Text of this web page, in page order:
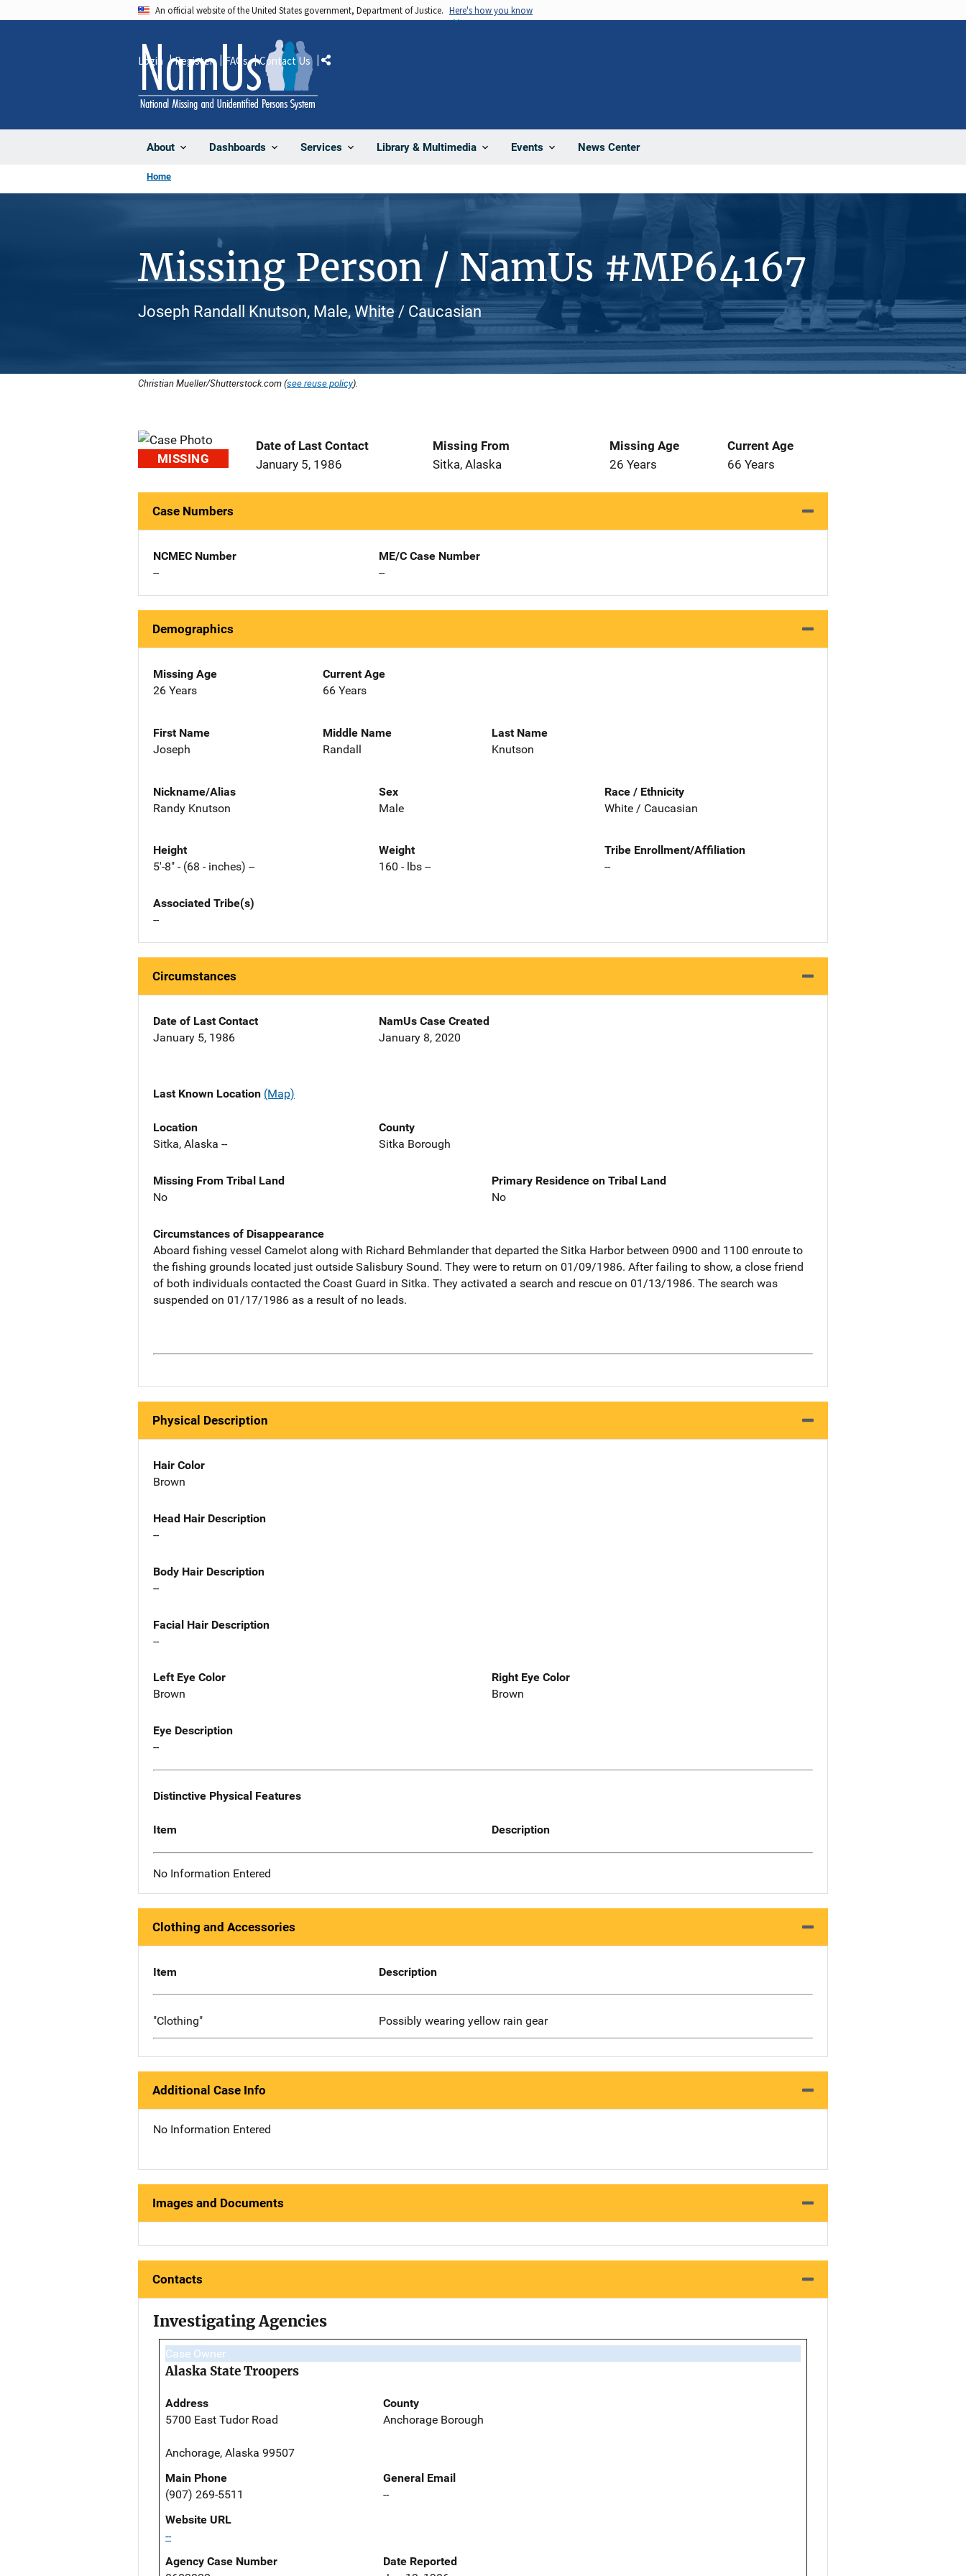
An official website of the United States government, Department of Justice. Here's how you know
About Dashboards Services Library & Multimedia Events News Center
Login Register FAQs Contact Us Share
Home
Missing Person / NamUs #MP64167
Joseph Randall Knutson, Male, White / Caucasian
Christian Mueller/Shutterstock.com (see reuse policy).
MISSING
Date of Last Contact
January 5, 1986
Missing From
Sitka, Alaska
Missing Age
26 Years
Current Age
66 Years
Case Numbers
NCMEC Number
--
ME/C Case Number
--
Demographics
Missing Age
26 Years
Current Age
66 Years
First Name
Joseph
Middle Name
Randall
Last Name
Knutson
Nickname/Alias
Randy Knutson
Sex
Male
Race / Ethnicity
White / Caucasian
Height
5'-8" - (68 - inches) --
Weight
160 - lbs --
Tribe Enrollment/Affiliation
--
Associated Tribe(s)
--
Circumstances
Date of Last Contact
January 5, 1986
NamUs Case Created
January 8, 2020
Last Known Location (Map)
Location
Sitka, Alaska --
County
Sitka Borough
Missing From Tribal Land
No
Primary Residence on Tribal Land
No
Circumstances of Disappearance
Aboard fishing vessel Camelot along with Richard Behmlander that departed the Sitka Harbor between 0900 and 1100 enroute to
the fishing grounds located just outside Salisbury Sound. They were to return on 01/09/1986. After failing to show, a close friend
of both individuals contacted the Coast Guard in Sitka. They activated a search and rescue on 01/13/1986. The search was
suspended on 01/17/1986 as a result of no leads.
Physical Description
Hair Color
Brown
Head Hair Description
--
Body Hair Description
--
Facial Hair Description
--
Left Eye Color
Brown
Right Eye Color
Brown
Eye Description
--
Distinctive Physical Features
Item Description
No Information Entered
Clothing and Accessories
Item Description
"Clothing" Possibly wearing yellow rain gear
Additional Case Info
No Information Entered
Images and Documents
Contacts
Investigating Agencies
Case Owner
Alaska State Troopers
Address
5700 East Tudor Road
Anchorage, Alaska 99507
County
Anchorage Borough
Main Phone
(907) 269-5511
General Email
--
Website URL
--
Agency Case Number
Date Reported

» What this task involves: All that should be written out is the stretch of lines above between the one holding "Clothing and Accessories" and the one holding "Anchorage Borough", inclusive, exactly as given.

» Solution for this problem:
Clothing and Accessories
Item Description
"Clothing" Possibly wearing yellow rain gear
Additional Case Info
No Information Entered
Images and Documents
Contacts
Investigating Agencies
Case Owner
Alaska State Troopers
Address
5700 East Tudor Road
Anchorage, Alaska 99507
County
Anchorage Borough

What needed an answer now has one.